Task input:
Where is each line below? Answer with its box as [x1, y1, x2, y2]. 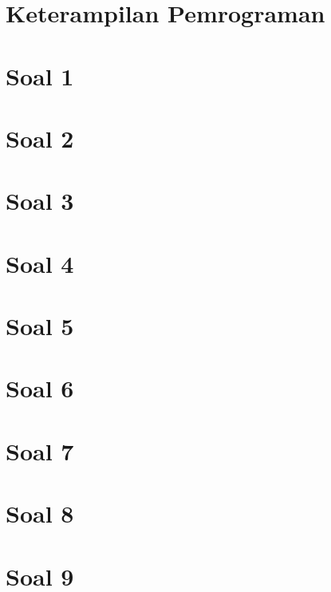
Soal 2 [6, 121, 74, 154]
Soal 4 [6, 247, 74, 279]
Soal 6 [6, 372, 74, 405]
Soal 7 [6, 434, 74, 467]
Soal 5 [6, 310, 74, 342]
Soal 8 [6, 497, 74, 530]
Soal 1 [6, 59, 74, 92]
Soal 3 [6, 184, 74, 217]
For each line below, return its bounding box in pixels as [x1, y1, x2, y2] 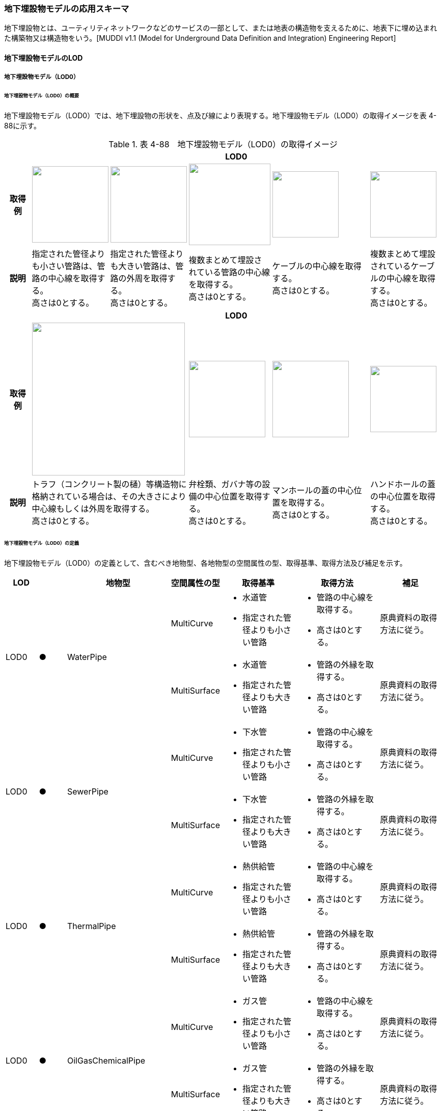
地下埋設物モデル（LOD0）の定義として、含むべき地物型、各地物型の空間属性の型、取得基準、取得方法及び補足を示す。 [4, 558, 407, 567]
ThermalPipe [67, 920, 116, 931]
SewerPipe [67, 786, 108, 797]
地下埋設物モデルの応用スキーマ [4, 4, 129, 14]
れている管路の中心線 [188, 267, 270, 278]
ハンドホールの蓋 [370, 479, 436, 490]
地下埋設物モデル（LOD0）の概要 [4, 93, 79, 99]
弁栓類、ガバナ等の [188, 479, 262, 490]
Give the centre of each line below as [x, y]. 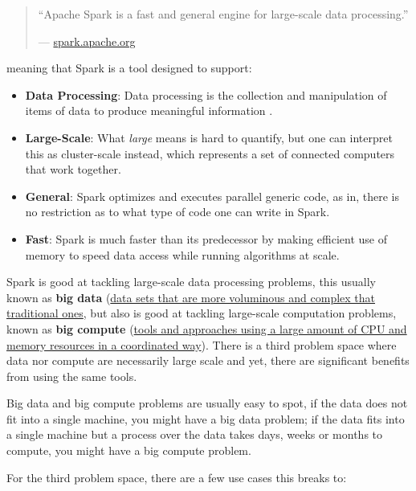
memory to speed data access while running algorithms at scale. [182, 254]
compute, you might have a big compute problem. [129, 450]
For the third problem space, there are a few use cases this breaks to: [177, 477]
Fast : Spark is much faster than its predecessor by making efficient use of [206, 238]
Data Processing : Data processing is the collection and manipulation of [206, 94]
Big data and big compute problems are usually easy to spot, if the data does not [207, 403]
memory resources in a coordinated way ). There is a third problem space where [202, 344]
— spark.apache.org [87, 41]
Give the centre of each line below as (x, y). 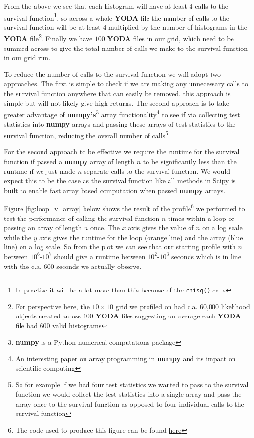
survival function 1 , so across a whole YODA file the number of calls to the (117, 17)
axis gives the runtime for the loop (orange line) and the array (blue (141, 237)
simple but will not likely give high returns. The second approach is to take (116, 103)
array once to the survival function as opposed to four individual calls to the (130, 403)
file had (26, 325)
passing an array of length (43, 228)
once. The (105, 228)
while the (18, 237)
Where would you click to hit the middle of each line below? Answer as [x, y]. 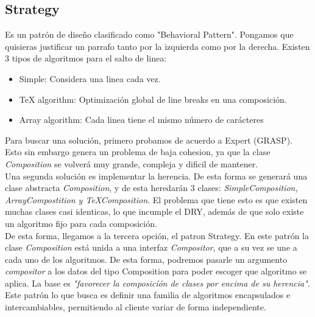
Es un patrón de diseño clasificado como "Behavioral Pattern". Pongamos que [149, 34]
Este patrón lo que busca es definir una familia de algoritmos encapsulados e [148, 295]
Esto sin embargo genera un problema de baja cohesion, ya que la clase [138, 152]
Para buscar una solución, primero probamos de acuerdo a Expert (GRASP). [149, 140]
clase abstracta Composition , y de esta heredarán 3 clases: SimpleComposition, [151, 188]
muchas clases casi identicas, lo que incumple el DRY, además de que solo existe [154, 211]
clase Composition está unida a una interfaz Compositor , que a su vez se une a [151, 247]
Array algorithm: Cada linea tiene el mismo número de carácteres [141, 120]
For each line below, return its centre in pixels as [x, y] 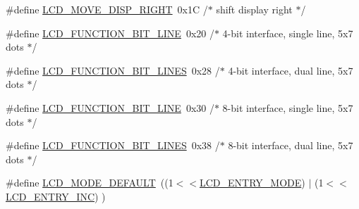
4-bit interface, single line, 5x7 [288, 33]
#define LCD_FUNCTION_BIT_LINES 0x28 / [113, 70]
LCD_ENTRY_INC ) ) [56, 196]
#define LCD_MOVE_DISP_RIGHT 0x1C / [107, 9]
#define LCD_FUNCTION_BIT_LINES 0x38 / [113, 145]
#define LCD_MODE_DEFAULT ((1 [90, 183]
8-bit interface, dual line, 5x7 [291, 145]
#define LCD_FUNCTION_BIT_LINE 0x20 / [110, 33]
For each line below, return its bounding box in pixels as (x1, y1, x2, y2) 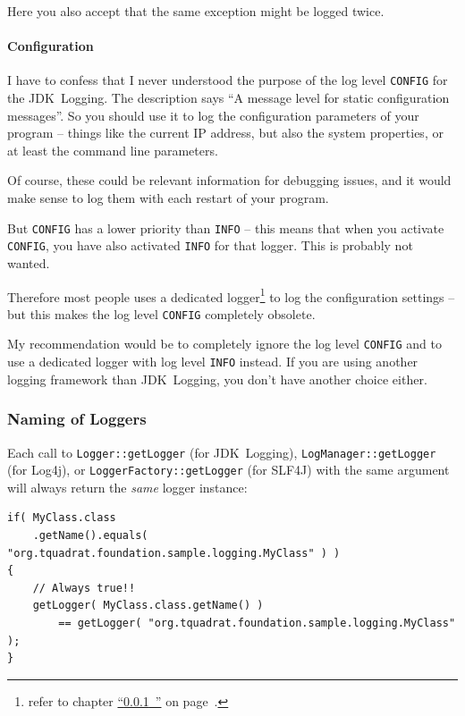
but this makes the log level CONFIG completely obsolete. (7, 304, 316, 323)
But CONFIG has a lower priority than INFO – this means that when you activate (7, 218, 444, 237)
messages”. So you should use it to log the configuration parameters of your (7, 105, 419, 124)
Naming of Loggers (7, 408, 147, 430)
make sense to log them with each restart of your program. (7, 189, 329, 207)
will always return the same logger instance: (7, 477, 248, 496)
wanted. (7, 253, 50, 272)
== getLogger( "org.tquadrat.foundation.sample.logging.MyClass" (58, 617, 456, 630)

Exercise prompt: Go through the records. Copy each line where "file" appears.

Answer box:
survival function 1 , so across a whole YODA file the number of calls to the (117, 17)
file had (26, 325)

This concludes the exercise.